### Instructions to follow
Where the records below reach the line containing "motivations. At the", start transcribing, and end with the line containing "money both hosting", exactly and with nothing else added.

Provided records Block Start

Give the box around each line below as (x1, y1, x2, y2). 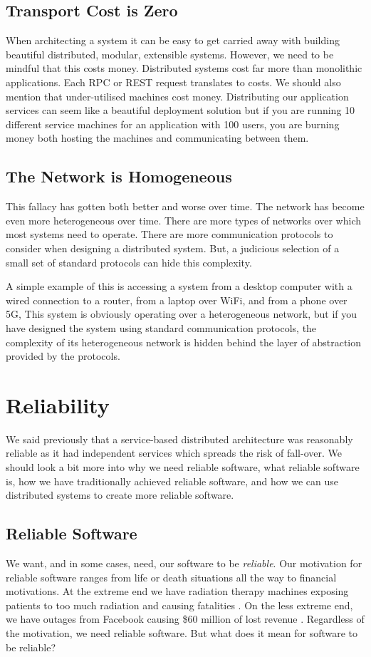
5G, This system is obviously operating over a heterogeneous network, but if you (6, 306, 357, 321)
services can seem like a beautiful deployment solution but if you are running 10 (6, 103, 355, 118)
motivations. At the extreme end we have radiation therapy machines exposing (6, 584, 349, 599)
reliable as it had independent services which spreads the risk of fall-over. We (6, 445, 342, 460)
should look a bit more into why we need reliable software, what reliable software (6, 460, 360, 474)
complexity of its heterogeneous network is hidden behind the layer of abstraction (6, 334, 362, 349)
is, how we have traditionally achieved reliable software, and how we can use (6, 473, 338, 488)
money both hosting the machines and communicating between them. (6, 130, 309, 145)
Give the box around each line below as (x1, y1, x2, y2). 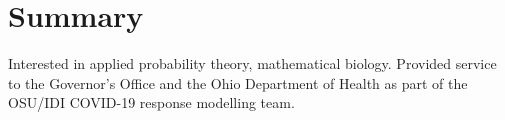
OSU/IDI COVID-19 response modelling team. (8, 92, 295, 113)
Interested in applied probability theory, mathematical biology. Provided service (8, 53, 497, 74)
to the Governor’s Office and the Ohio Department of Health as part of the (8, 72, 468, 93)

Provided records Block End
Provided records Block Start

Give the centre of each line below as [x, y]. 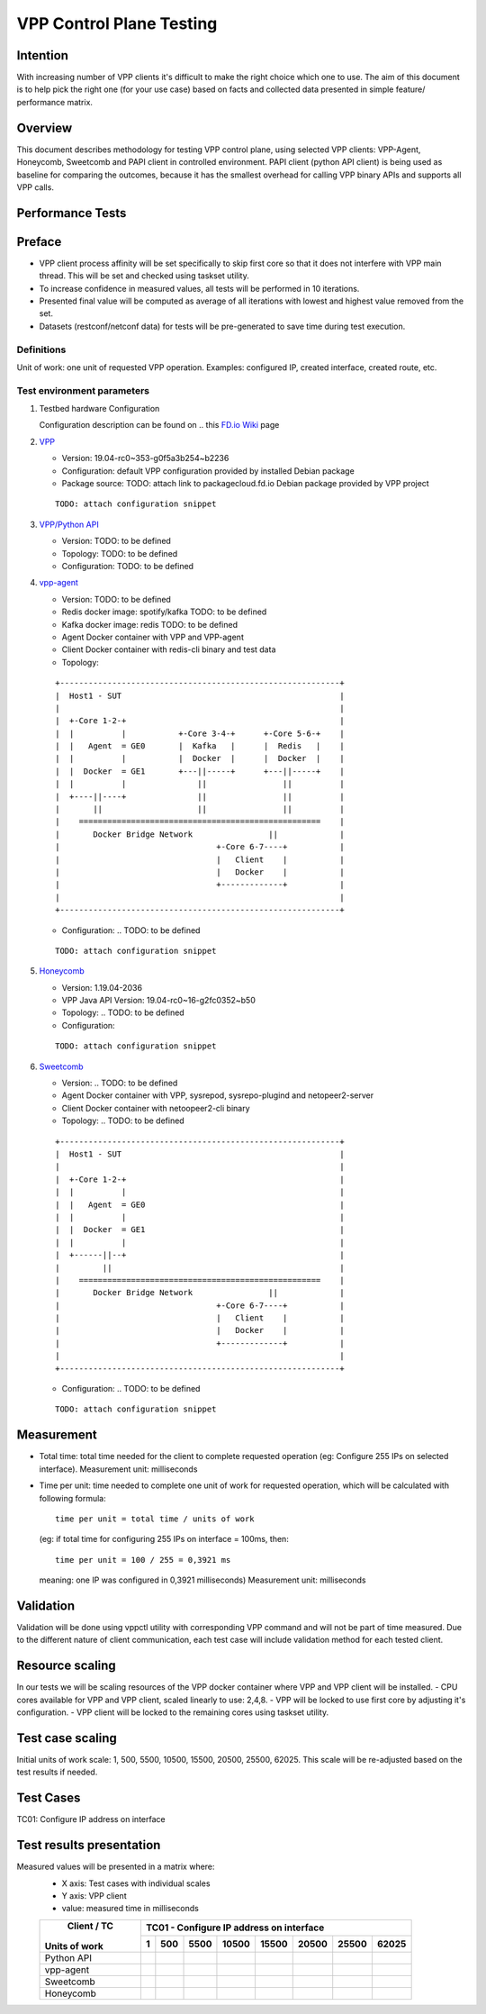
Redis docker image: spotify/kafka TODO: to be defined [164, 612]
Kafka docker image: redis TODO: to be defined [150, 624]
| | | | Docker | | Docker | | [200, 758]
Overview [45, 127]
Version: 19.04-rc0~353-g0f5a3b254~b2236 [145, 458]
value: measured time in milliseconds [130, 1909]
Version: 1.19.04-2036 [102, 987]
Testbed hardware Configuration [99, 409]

Provided records Block End

### Problem solution
motivations. At the extreme end we have radiation therapy machines exposing (6, 584, 349, 599)
reliable as it had independent services which spreads the risk of fall-over. We (6, 445, 342, 460)
should look a bit more into why we need reliable software, what reliable software (6, 460, 360, 474)
complexity of its heterogeneous network is hidden behind the layer of abstraction (6, 334, 362, 349)
is, how we have traditionally achieved reliable software, and how we can use (6, 473, 338, 488)
money both hosting the machines and communicating between them. (6, 130, 309, 145)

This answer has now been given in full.